Processed data/ac/poirot_investigates.txt and saved as data/ac/poirot_investigates.csv


Created new generic functions to try and speed up the process

In [176]:
def split_text_generic(text: str, pattern: str) -> List[str]:
    '''
    Splits a text into sections based on the provided regex pattern.
    
    Parameters
    ----------
    text : str
        The text to be split.
    pattern : str
        The regex pattern used to find the section breaks.
        
    Returns
    -------
    List[str]
        A list of section contents.
    '''
    compiled_pattern = re.compile(pattern, re.IGNORECASE)

    # Find all positions where the pattern appears
    section_positions = [m.start() for m in compiled_pattern.finditer(text)]

    sections = []

    # Split the text based on pattern positions
    for i in range(len(section_positions)):
        start = section_positions[i]
        end = section_positions[i+1] if i+1 < len(section_positions) else None

        # Extract the content for each section
        section_content = text[start:end].strip() if end is not None else text[start:].strip()
        sections.append(section_content)

    return sections

# Saving chapters to a CSV file
def save_sections_to_csv(chapters: List[str], file: str):
    '''
    Saves chapter contents to a CSV file with chapter numbers and content.
    
    Parameters
    ----------
    chapters : List[str]
        The list of chapter contents (e.g., chapters).
    file : str
        The path to the CSV file where the chapters will be saved.
        
    Returns
    -------
    None
    '''
    df = pd.DataFrame({
        'Chapter': [f'Chapter {i+1}' for i in range(len(chapters))],
        'Content': chapters
    })

    df.to_csv(file, index=False, encoding='utf-8')

def process_file_generic(file: str, pattern: str, remove_contents: bool = False):
    '''
    Processes a single .txt file, optionally removes the first matching content based on the pattern, 
    splits it based on the provided pattern, and saves each chapter as a .csv file.

    Parameters
    ----------
    file : str
        The path to the .txt file being processed.
    pattern : str
        The regex pattern used to find the chapter breaks (e.g., "CHAPTER [IVXLCDM]+").
    remove_contents : bool, optional
        If True, removes the first matching portion of the text based on the same regex pattern.
    
    Returns
    -------
    None
    '''
    # Generate the CSV file name
    csv_name = re.sub(r'\.txt$', '.csv', file, flags=re.IGNORECASE)

    # Read the content of the .txt file
    text = get_base_text_file(file)

    # Normalize and clean the text (this is your custom function)
    book_full = clean_guttenberg(text)

    # Optionally remove the first occurrence of the matching pattern
    if remove_contents:
        # Remove the first matching chapter based on the pattern
        book_full = re.sub(pattern, '', book_full, count=1, flags=re.IGNORECASE)

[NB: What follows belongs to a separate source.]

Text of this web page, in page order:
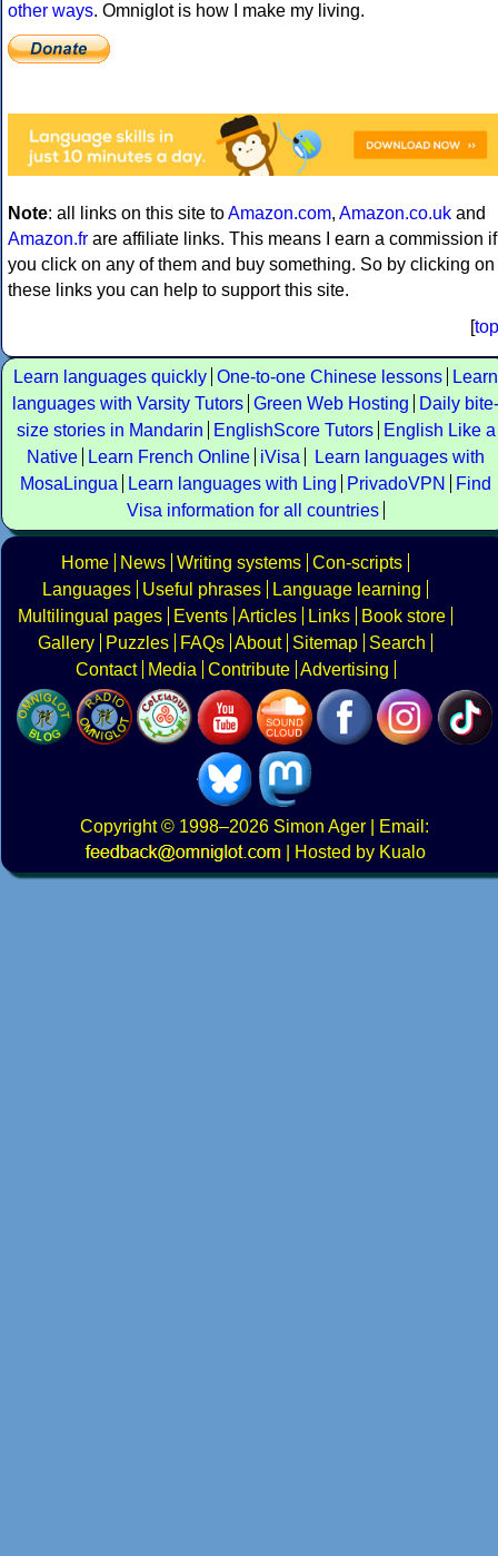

    # Split the text using the single generic pattern
    book_chapters = split_text_generic(book_full, pattern)

    # Normalize each chapter
    normalized_chapters = [normalize_input(chapter) for chapter in book_chapters]

    # Save the chapters to a CSV file
    save_sections_to_csv(normalized_chapters, csv_name)

    print(f"Processed {file} and saved as {csv_name}")


# A. Conan Doyle
- Currently doing 10 books

In [226]:
# 14 total chapters
book = "data/cd/a_study_in_scarlet.txt"
pattern = r'CHAPTER [IVXLCDM]+\.\n'
process_file_generic(book, pattern, remove_contents=False)

# 12 total stories
book = "data/cd/adventures_of_sherlock_holmes.txt"
pattern = r'\nAdventure [IVXLCDM]+\n'
process_file_generic(book, pattern, remove_contents=False)

# 17 chapters
book = "data/cd/beyond_the_city.txt"
pattern = r'\nCHAPTER [IVXLCDM]+\. '
process_file_generic(book, pattern, remove_contents=False)

# 10 chapters, could maybe broken down more
book = "data/cd/danger!_and_other_stories.txt"
pattern = r'\n[IVX]+\. '
process_file_generic(book, pattern, remove_contents=False)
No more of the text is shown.